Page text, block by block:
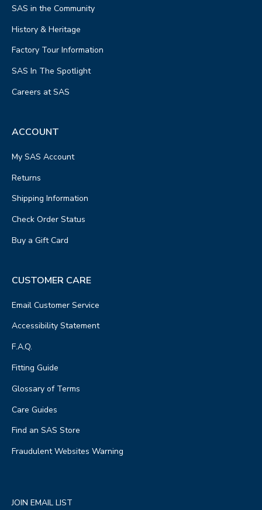
SAS in the Community
History & Heritage
Factory Tour Information
SAS In The Spotlight
Careers at SAS
ACCOUNT
My SAS Account
Returns
Shipping Information
Check Order Status
Buy a Gift Card
CUSTOMER CARE
Email Customer Service
Accessibility Statement
F.A.Q.
Fitting Guide
Glossary of Terms
Care Guides
Find an SAS Store
Fraudulent Websites Warning
JOIN EMAIL LIST
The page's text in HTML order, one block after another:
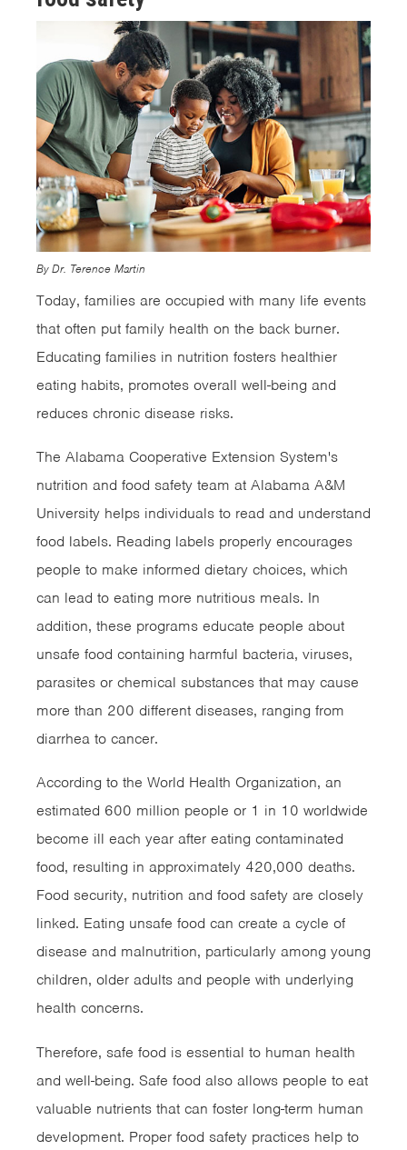
By Dr. Terence Martin
Today, families are occupied with many life events
that often put family health on the back burner.
Educating families in nutrition fosters healthier
eating habits, promotes overall well-being and
reduces chronic disease risks.
The Alabama Cooperative Extension System's
nutrition and food safety team at Alabama A&M
University helps individuals to read and understand
food labels. Reading labels properly encourages
people to make informed dietary choices, which
can lead to eating more nutritious meals. In
addition, these programs educate people about
unsafe food containing harmful bacteria, viruses,
parasites or chemical substances that may cause
more than 200 different diseases, ranging from
diarrhea to cancer.
According to the World Health Organization, an
estimated 600 million people or 1 in 10 worldwide
become ill each year after eating contaminated
food, resulting in approximately 420,000 deaths.
Food security, nutrition and food safety are closely
linked. Eating unsafe food can create a cycle of
disease and malnutrition, particularly among young
children, older adults and people with underlying
health concerns.
Therefore, safe food is essential to human health
and well-being. Safe food also allows people to eat
valuable nutrients that can foster long-term human
development. Proper food safety practices help to
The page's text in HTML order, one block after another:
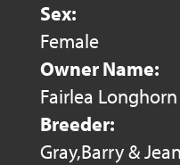
Sex:
Female
Owner Name:
Fairlea Longhorn
Breeder:
Gray,Barry &
------------------------------------
§ TASK PROMPT
Using the data above, transcribe exactly the lines between those containing "Find an SAS Store" and "Educating families in", inclusive, and leave every picture behind.

§ EXERCISE SOLUTION
Find an SAS Store
Fraudulent Websites Warning
JOIN EMAIL LIST
The page's text in HTML order, one block after another:
By Dr. Terence Martin
Today, families are occupied with many life events
that often put family health on the back burner.
Educating families in nutrition fosters healthier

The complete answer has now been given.